Would you retype the entries from the first line to the line bearing "Once demobilization was", both included, leaving out every picture?

Stored entries
────────────────
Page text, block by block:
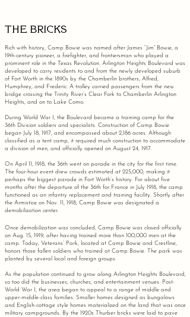
THE BRICKS
Rich with history, Camp Bowie was named after James “Jim” Bowie, a
19th-century pioneer, a firefighter, and frontiersman who played a
prominent role in the Texas Revolution. Arlington Heights Boulevard was
developed to carry residents to and from the newly developed suburb
of Fort Worth in the 1890s by the Chamberlin brothers, Alfred,
Humphrey, and Frederic. A trolley carried passengers from the new
bridge crossing the Trinity River’s Clear Fork to Chamberlin Arlington
Heights, and on to Lake Como.
During World War I, the Boulevard became a training camp for the
36th Division soldiers and specialists. Construction of Camp Bowie
began July 18, 1917, and encompassed about 2,186 acres. Although
classified as a tent camp, it required much construction to accommodate
a division of men, and officially opened on August 24, 1917.
On April 11, 1918, the 36th went on parade in the city for the first time.
The four-hour event drew crowds estimated at 225,000, making it
perhaps the biggest parade in Fort Worth’s history. For about five
months after the departure of the 36th for France in July 1918, the camp
functioned as an infantry replacement and training facility. Shortly after
the Armistice on Nov. 11, 1918, Camp Bowie was designated a
demobilization center.
Once demobilization was concluded, Camp Bowie was closed officially
on Aug. 15, 1919, after having trained more than 100,000 men at the
camp. Today, Veterans’ Park, located at Camp Bowie and Crestline,
honors those fallen soldiers who trained at Camp Bowie. The park was
planted by several local and foreign groups.
As the population continued to grow along Arlington Heights Boulevard,
so too did the businesses, churches, and entertainment venues. Post-
World War I, the area began to appeal to a range of middle and
upper-middle-class families. Smaller homes designed as bungalows
and English-cottage style homes materialized on the land that was once
military campgrounds. By the 1920s Thurber bricks were laid to pave
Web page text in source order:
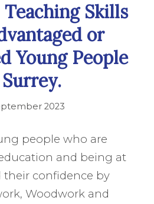
Skills
or
Young People
2023
people who are
and being at
confidence by
Woodwork and
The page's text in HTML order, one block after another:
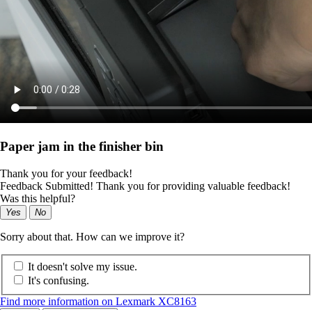
Paper jam in the finisher bin
Thank you for your feedback!
Feedback Submitted! Thank you for providing valuable feedback!
Was this helpful?
Yes No
Sorry about that. How can we improve it?
It doesn't solve my issue.
It's confusing.
Find more information on Lexmark XC8163
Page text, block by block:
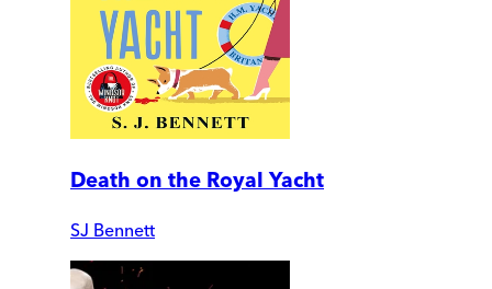
Death on the Royal Yacht
SJ Bennett
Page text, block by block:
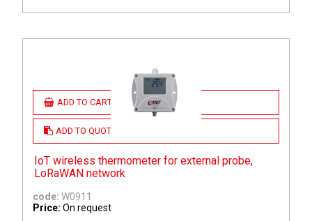
ADD TO CART
ADD TO QUOTE
IoT wireless thermometer for external probe,
LoRaWAN network
code: W0911
Price: On request
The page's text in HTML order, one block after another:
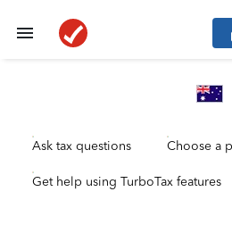
Ask tax questions Choose a
Get help using TurboTax features
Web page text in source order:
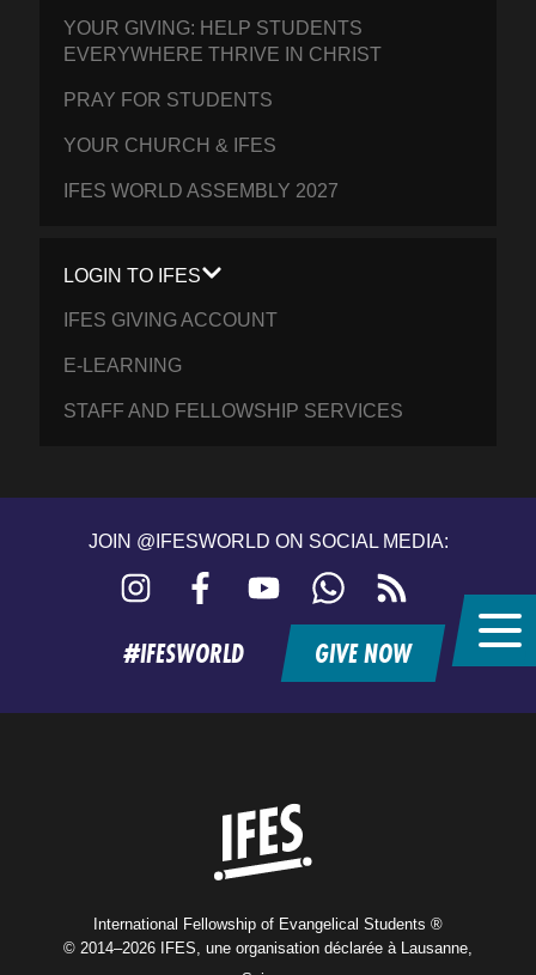
YOUR GIVING: HELP STUDENTS
EVERYWHERE THRIVE IN CHRIST
PRAY FOR STUDENTS
YOUR CHURCH & IFES
IFES WORLD ASSEMBLY 2027
LOGIN TO IFES
IFES GIVING ACCOUNT
E-LEARNING
STAFF AND FELLOWSHIP SERVICES
JOIN @IFESWORLD ON SOCIAL MEDIA:
Instagram Facebook YouTube WhatsApp
#IFESWORLD GIVE NOW
International Fellowship of Evangelical Students ®
© 2014–2026 IFES, une organisation déclarée à Lausanne,
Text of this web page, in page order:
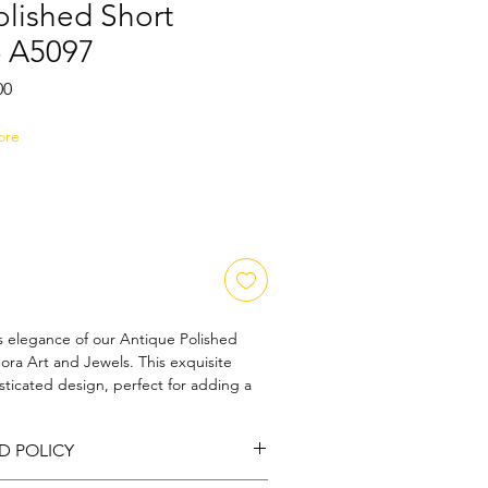
Short
Sale
elegance of our Antique Polished
Art and Jewels. This exquisite
design, perfect for adding a
and artistry. Ideal for the discerning
the perfect balance between
POLICY
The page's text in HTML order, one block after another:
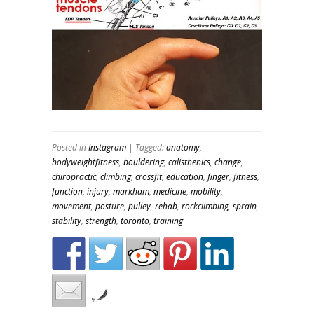
Posted inInstagram | Tagged:anatomy,
bodyweightfitness, bouldering, calisthenics, change,
chiropractic, climbing, crossfit, education, finger, fitness,
function, injury, markham, medicine, mobility,
movement, posture, pulley, rehab, rockclimbing, sprain,
stability, strength, toronto, training
by
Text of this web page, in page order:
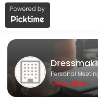
About
Dressmaking Boutique is a
Services Offered
Formal Alteration
Closed Now
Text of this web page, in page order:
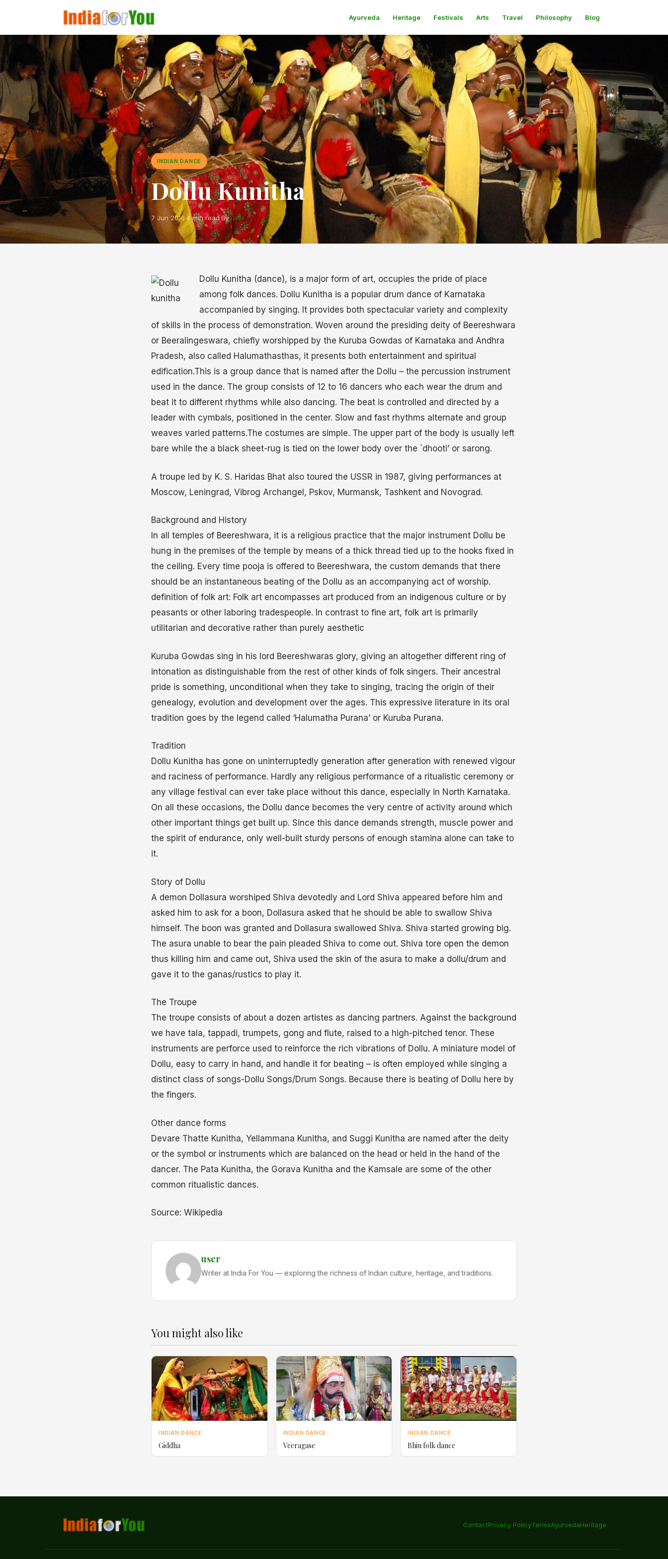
────────────────
**EXERCISE ANSWER:**
Page text, block by block:
THE BRICKS
Rich with history, Camp Bowie was named after James “Jim” Bowie, a
19th-century pioneer, a firefighter, and frontiersman who played a
prominent role in the Texas Revolution. Arlington Heights Boulevard was
developed to carry residents to and from the newly developed suburb
of Fort Worth in the 1890s by the Chamberlin brothers, Alfred,
Humphrey, and Frederic. A trolley carried passengers from the new
bridge crossing the Trinity River’s Clear Fork to Chamberlin Arlington
Heights, and on to Lake Como.
During World War I, the Boulevard became a training camp for the
36th Division soldiers and specialists. Construction of Camp Bowie
began July 18, 1917, and encompassed about 2,186 acres. Although
classified as a tent camp, it required much construction to accommodate
a division of men, and officially opened on August 24, 1917.
On April 11, 1918, the 36th went on parade in the city for the first time.
The four-hour event drew crowds estimated at 225,000, making it
perhaps the biggest parade in Fort Worth’s history. For about five
months after the departure of the 36th for France in July 1918, the camp
functioned as an infantry replacement and training facility. Shortly after
the Armistice on Nov. 11, 1918, Camp Bowie was designated a
demobilization center.
Once demobilization was concluded, Camp Bowie was closed officially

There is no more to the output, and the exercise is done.